My dh always told me "NO wheelchair"...well...the time came at the age of 65 and 3 months before he passed. He loved it once he got use to it. I would run through the house with him and he even laughed. I put a bell on the arm and a small American flag. He called it his car. It made it so much easier for me and I could wheel him right up to the table for meals or a snack when he was still eating. It is what it is and most have to just accept that....My suggestion is to let him know you think it is a great idea and a fun type thing. Good luck to you.
It's hard Marilyn, so sorry. Lynn had a lot of falls and he too went from walking to a wheelchair. (no progression to cane walker etc.) It was really hard at first to see. He can't walk at all now but we do use the stand lift just to give his legs and lungs a little workout. It has made a huge difference in his lung function. If he can walk with assistance, I would try to keep him walking a short distance each day for this reason. ((hugs))

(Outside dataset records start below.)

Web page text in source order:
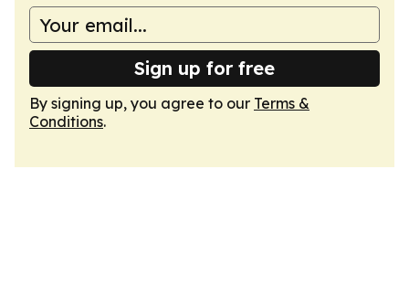
Sign up for free
By signing up, you agree to our Terms &
Conditions.
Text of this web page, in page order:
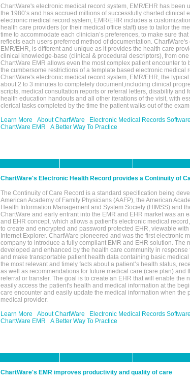
ChartWare's electronic medical record system, EMR/EHR has been
the 1980’s and has accrued millions of successfully charted clinical
electronic medical record system, EMR/EHR includes a
health care providers (or their medical office staff) use to tailor the
time to accommodate each clinician’s preferences, to make sure
reflects each users preferred method of documentation.
EMR/EHR, is different and unique as it provides the health care
clinical knowledge-base (clinical & procedural descriptors), from
ChartWare EMR allows even the most complex patient encounter to
the cumbersome restrictions of a template based electronic medical
ChartWare's electronic medical record system, EMR/EHR, the
about 2 to 3 minutes to completely document,including clinical
scripts, medical consultation reports or referral letters, disability and
health education handouts and all other iterations of the visit, with
clerical tasks completed by the time the patient walks out of the
Learn More
About ChartWare
Electronic Medical Records Software
ChartWare EMR
A Better Way To Practice
ChartWare's Electronic Health Record provides a Continuity of
The Continuity of Care Record is a standard specification being
American Academy of Family Physicians (AAFP), the American
Health Information Management and System Society (HIMSS) and
ChartWare and early entrant into the EMR and EHR market was an
and EHR concept, which allows a patient's electronic medical
to create and encrypted and password protected EHR, viewable
Internet Explorer. ChartWare pioneered and was the first electronic
company to introduce a fully compliant EMR and EHR solution. The
developed and enhanced by the health care community in response
and make transportable patient health data containing basic
the most relevant and timely facts about a patient’s health status,
as well as recommendations for future medical care (care plan) and
referral or transfer. The goal is to create an EHR that will enable the
easily access the patient's health and medical information at the
care encounter and easily update the medical information when the
medical provider.
Learn More
About ChartWare
Electronic Medical Records Software
ChartWare EMR
A Better Way To Practice
ChartWare's EMR improves productivity and quality of care
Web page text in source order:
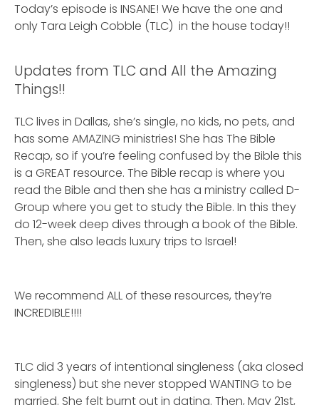
Today’s episode is INSANE! We have the one and
only Tara Leigh Cobble (TLC) in the house today!!
Updates from TLC and All the Amazing
Things!!
TLC lives in Dallas, she’s single, no kids, no pets, and
has some AMAZING ministries! She has The Bible
Recap, so if you’re feeling confused by the Bible this
is a GREAT resource. The Bible recap is where you
read the Bible and then she has a ministry called D-
Group where you get to study the Bible. In this they
do 12-week deep dives through a book of the Bible.
Then, she also leads luxury trips to Israel!
We recommend ALL of these resources, they’re
INCREDIBLE!!!!
TLC did 3 years of intentional singleness (aka closed
singleness) but she never stopped WANTING to be
married. She felt burnt out in dating. Then, May 21st,
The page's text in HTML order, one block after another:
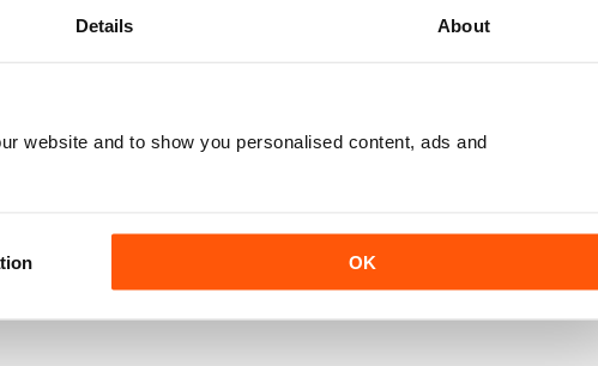
Details About
website and to show you personalised content, ads and
OK
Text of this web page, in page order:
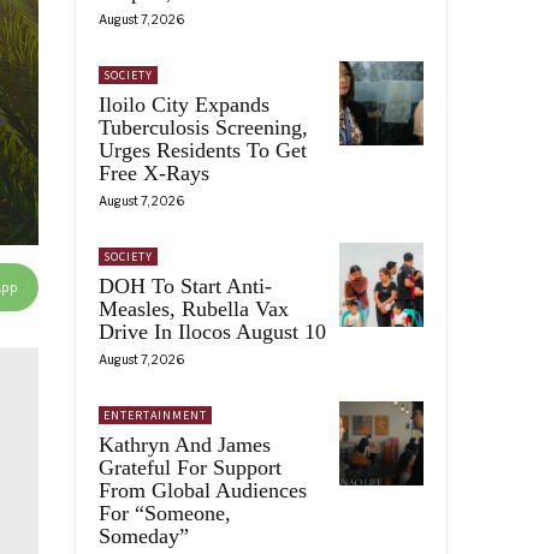
August 7, 2026
SOCIETY
Iloilo City Expands
Tuberculosis Screening,
Urges Residents To Get
Free X-Rays
August 7, 2026
SOCIETY
DOH To Start Anti-
Measles, Rubella Vax
Drive In Ilocos August 10
August 7, 2026
ENTERTAINMENT
Kathryn And James
Grateful For Support
From Global Audiences
For “Someone,
Someday”
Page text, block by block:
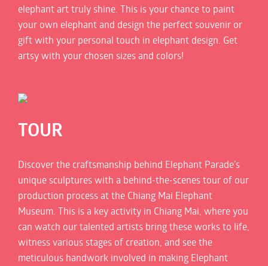
elephant art truly shine. This is your chance to paint
your own elephant and design the perfect souvenir or
gift with your personal touch in elephant design. Get
artsy with your chosen sizes and colors!
TOUR
Discover the craftsmanship behind Elephant Parade’s
unique sculptures with a behind-the-scenes tour of our
production process at the Chiang Mai Elephant
Museum. This is a key activity in Chiang Mai, where you
can watch our talented artists bring these works to life,
witness various stages of creation, and see the
meticulous handwork involved in making Elephant
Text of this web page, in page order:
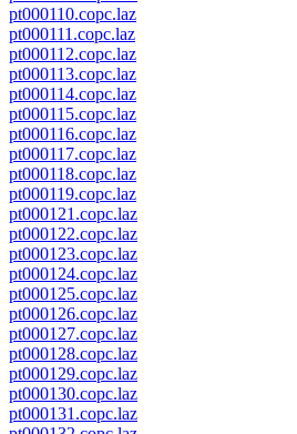
pt000110.copc.laz
pt000111.copc.laz
pt000112.copc.laz
pt000113.copc.laz
pt000114.copc.laz
pt000115.copc.laz
pt000116.copc.laz
pt000117.copc.laz
pt000118.copc.laz
pt000119.copc.laz
pt000121.copc.laz
pt000122.copc.laz
pt000123.copc.laz
pt000124.copc.laz
pt000125.copc.laz
pt000126.copc.laz
pt000127.copc.laz
pt000128.copc.laz
pt000129.copc.laz
pt000130.copc.laz
pt000131.copc.laz
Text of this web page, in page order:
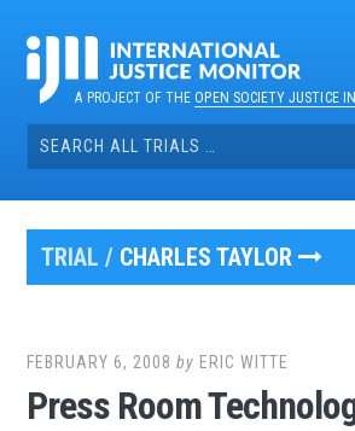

Yes I too am so sorry for you sadness Marilyn and send love your way. You were so helpful and straight up with me when I was in the deep crisis with Dado. It is very surreal to me reading your post, as things happened at lightning speed here and in only two years from diagnosis he was in a wheelchair. What a crazy unpredictable disease! I am so sad for all of you, and in a way...glad that Dado does likely not have to suffer for too many more years. Of course this I do not really know, but hope.
Love you MarilynMD and it will be fine with the wheelchair. You know, if it comes to the point where Steve is wheelchair bound most of the time, I really recommend that Roho pillow that Nikki told me about. He is not shifting in his chair so much now.
Spoke to the physical therapist yesterday, and he has changed his mind. Steve is still too strong and ambulatory for a wheelchair. Even one that inclines towards the back wouldn't keep him from getting up and walking. He will just ask the staff to keep a closer eye on him. We both agreed that a fall that would send him to the hospital would have serious, if not fatal, consequences.
Marilyn, even with the chair I almost expect it. Maybe I'm conditioned that way because my dad's death from Parkinsons was hastened by two head-injuring falls, so this possibility is never far from my mind. It seems that Jeff's risk of falling is diminishing though, in direct proportion with his diminishing strength. Still...except for the fact that I don't want him to experience pain and trauma, I don't think dying from a head injury is worse than lingering to the point of bed-bound.
Yes, that's exactly it. My fear is that he'll sustain that kind of fall and I won't get there in time, or prevail upon the situation enough to insist that--whatever the injury--it be managed in place at the ALF.